In War you write about fear in clinical and fascinating ways. Did you have a hard time getting men to talk about fear?
Junger: Getting the men to talk about fear was very hard because, well, I think they were afraid of it. Their biggest worry seemed to be failing the other men of the platoon in some way, and whenever someone got killed, a common reaction was to search their own actions for blame. They didn't want to believe that a good man could get killed for no reason; someone had to be at fault. During combat, their personal fear effectively got subsumed by the greater anxiety that they would fail to do their job and someone else would get killed. The shame of that would last a lifetime, and they would literally do suicidal things to help platoon mates who were in danger. The classic story of a man throwing himself on a hand grenade--certain death, but an action that will almost certainly save everyone else--is neither a Hollywood cliché nor something that only happened in wars gone by. It is something that happens with regularity, and I don't think it can be explained by "army training" or any kind of suicidal impulse. I think that kind of courage goes to the heart of what it means to be human and to affiliate with others in a kind of transcendent way. Of course, once you have experienced a bond like that, everything else looks pathetic and uninteresting. That may be one reason combat vets have such a hard time returning to society..

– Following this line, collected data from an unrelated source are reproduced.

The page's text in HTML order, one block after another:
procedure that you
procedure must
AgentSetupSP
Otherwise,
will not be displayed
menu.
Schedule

My guess is that the survivors of the USS Johnston were more traumatized by the deaths of their comrades than the prospect of their own death. Did any of them speak to that? What were their nightmares about? Has anyone studied the effect of that trauma on their lives--divorce rate, suicide rate, that kind of thing?

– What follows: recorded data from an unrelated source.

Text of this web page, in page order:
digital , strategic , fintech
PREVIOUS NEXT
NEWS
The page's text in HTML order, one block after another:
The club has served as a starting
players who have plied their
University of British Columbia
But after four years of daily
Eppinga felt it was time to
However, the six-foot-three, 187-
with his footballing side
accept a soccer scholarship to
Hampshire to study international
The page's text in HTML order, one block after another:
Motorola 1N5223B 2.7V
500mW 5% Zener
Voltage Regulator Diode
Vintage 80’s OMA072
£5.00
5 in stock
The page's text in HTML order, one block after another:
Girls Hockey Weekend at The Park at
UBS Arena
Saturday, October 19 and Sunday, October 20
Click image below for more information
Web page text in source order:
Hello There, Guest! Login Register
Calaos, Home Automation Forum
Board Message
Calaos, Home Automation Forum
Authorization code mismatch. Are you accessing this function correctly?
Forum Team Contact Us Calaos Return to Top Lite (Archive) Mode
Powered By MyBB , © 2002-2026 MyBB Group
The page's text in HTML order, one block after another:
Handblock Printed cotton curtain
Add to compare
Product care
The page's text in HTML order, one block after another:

Thomas: They certainly described the deaths of their colleagues--who went mad from drinking seawater, or were killed by sharks, or died from untreated wounds or exposure (the seawater was about 86 degrees at night, cold if you spent all night immersed in it). Some just swam away and drowned. In one or two cases, men begged to be put out of their misery and were. There were complicated emotions over the deaths. There wasn't enough room on the rafts for all the men, so when one died, it made room for another. I am sure there was terrible guilt, but I didn't get into it with the survivors I interviewed. I don't think they were studied as a cohort. I think they were expected to go on with their lives, and I think by and large they did.
Nations are changed by war--but somehow, only for a time. We have a way of forgetting the horrors of war, in the need young men (and old men who missed war) have to some experience the greatest challenge to their manhood. This was true in the period I wrote about in The War Lovers, more than three decades after the Civil War: men like Roosevelt and Lodge wanted to somehow experience the glories of war, and not think too hard about the way wars often turn out in unexpected ways. I know in Cuba, where I visited to research The War Lovers, the Cubans don't think of the Americans as their liberators from Spanish rule, but rather as foreign invaders. That's unfair, and in many ways just plain wrong, but not so hard to understand if you put yourself in the shoes of a country occupied by a foreign army. Some things never change.